# Zillow EDA

_By [Michael Rosenberg](mailto:mmrosenb@andrew.cmu.edu)._

_**Description**: Contains my exploration of the Zillow dataset for the Kaggle Competition._

In [None]:
#imports

import numpy as np # linear algebra
import pandas as pd # data processing, CSV file I/O (e.g. pd.read_csv)
import matplotlib.pyplot as plt
import seaborn as sns

#constants
%matplotlib inline
sns.set_style("dark")
percentLev = 100
figWidth = figHeight = 8

In [None]:
#load in the dataset
trainFrame = pd.read_csv("../input/train_2016.csv")
sampleSubmission = pd.read_csv("../input/sample_submission.csv")
propFrame = pd.read_csv("../input/properties_2016.csv")

## Metadata Analysis

We will first explore some of the more general components of the dataset before giving summary statistics on relevant variables in the dataset.

In [None]:
print(trainFrame.shape)
print(trainFrame.columns)

We have around 90000 observations to consider in the training dataset. Let's see how many unique parcel IDs are accounted for.

In [None]:
print(len(trainFrame["parcelid"].unique()))

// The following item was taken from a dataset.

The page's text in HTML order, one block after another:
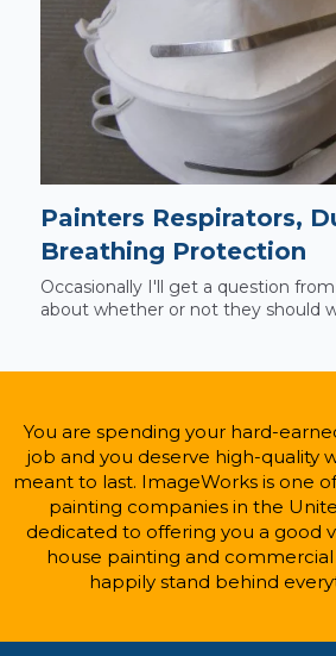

We see that we have about the same number of unique properties as there are observations in this dataset. This suggests that there is a minimal number of repeats to consider. Given the time-sensitive nature of the [submission](https://www.kaggle.com/c/zillow-prize-1#evaluation), this is slightly concerning that we have a limited number of time points for each property. That being said, let's go see what property IDs have multiple observations and whether this is an error in the dataset.

In [None]:
idCountFrame = trainFrame.groupby("parcelid",as_index = False)["logerror"].count()
idCountFrame = idCountFrame.rename(columns = {"logerror":"count"})
#get max count observations
print(idCountFrame["count"].max())
#get the observations with count greater than 1
moreThanOneFrame = idCountFrame[idCountFrame["count"] > 1]
print(moreThanOneFrame)
print(moreThanOneFrame["count"].mean())

It looks like most of our observations with multiple entries have around 2 entries, while the maximum number of entries found in our training set for a given property is 3.

In [None]:
dateCountFrame = trainFrame.groupby("transactiondate")["parcelid"].count()
plt.figure(figsize=(figWidth,figHeight))
dateCountFrame.plot()
plt.xlabel("Date")
plt.ylabel("Count")
plt.title("Distribution of Date in Training Set")

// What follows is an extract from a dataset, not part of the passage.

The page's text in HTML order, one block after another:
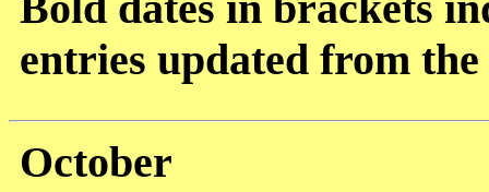
entries updated from
October

_Figure 1: Distribution of training set by date._

We see two interesting components occurring here:

*  The granularity of each property is by day, when we are expected to predict by month. This may suggest that if we want to use some time-dependent features in our dataset, we will need to look into a transaction date that is refined only to the month. We should take a look at whether the test dataset is at this level of granularity as well.

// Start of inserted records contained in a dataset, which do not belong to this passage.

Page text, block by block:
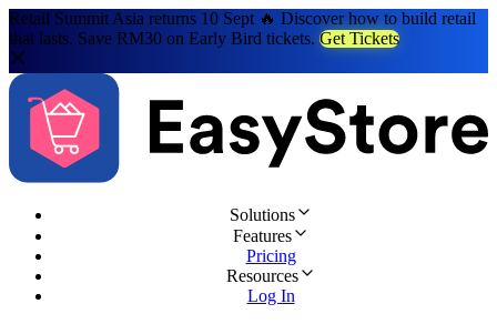
Retail Summit Asia returns 10 Sept 🔥 Discover how to build retail
that lasts. Save RM30 on Early Bird tickets. Get Tickets
Solutions
Features
Pricing
Resources
Log In
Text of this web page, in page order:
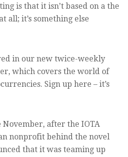
is that it isn’t based on a the
all; it’s something else
in our new twice-weekly
which covers the world of
Sign up here – it’s
after the IOTA
nonprofit behind the novel
that it was teaming up
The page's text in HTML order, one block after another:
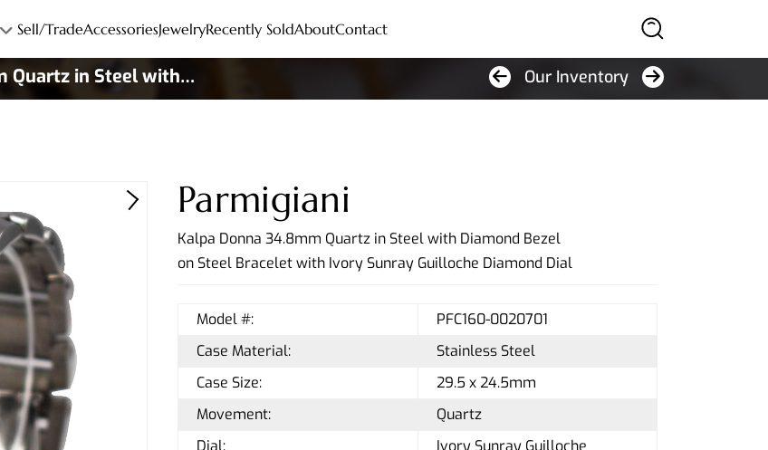
Sell/TradeAccessoriesJewelryRecently SoldAboutContact
SEARCH
Quartz in Steel with
Our Inventory
Parmigiani
Kalpa Donna 34.8mm Quartz in Steel with Diamond Bezel
on Steel Bracelet with Ivory Sunray Guilloche Diamond Dial
Model #:
PFC160-0020701
Case Material:
Stainless Steel
Case Size:
29.5 x 24.5mm
Movement:
Quartz
Dial:
Ivory Sunray Guilloche

* We see that our observation rate drops off for the months in which we are supposed to be predicting. This definitely suggests that we should be accounting for some time-dependent features in our dataset given that we have such limited information on our target future.

In [None]:
#get parcel IDs from sample submission, find if there is overlap with training data
sampleSubmissionIDSet = set(sampleSubmission["ParcelId"].unique())
trainingIDSet = set(trainFrame["parcelid"].unique())
#get overlap
overlap = trainingIDSet & sampleSubmissionIDSet
print(len(overlap))
#get difference
diff = sampleSubmissionIDSet - trainingIDSet
print(len(diff))

Interestingly, we see that the test set has many more observations than the training set and yet also contains the training set itself! This suggests to me that not only do we need to do well at predicting out-of-time for our current observations, but also out-of-sample. That is two problems (i.e. more than one)! How tf do I do two problems! We will try.

In [None]:
plt.figure(figsize=(figWidth,figHeight))
plt.hist(trainFrame["logerror"])
plt.xlabel("$logerror$")
plt.ylabel("count")
plt.title("Distribution of $logerror$")

_Figure 2: Distribution of our Target Variable._

We see that the domain for our target variable is rather small. This may help to inform the size of the weights on our features.

In [None]:
propFrame.shape

We see that we have close to 3 million properties in the overall set, with 58 features to choose form. The number of observations suggests that a neural architecture could be useful later down the line, but the out-of-time problem and the relatively small number of features suggests that a shallower model might be also useful.

In [None]:
#get number of missing in each column
propFrame.isnull().sum()

_Table 1: Number of missing observations per feature in the properties dataset._

We see that we have missing observations across the board for all of our variables. This suggests that we will need to likely do a large amount of feature reduction simply based on the availability of certain variables and that we will need to offer a different model when a selected feature is missing. To simply put, this is fucking gross.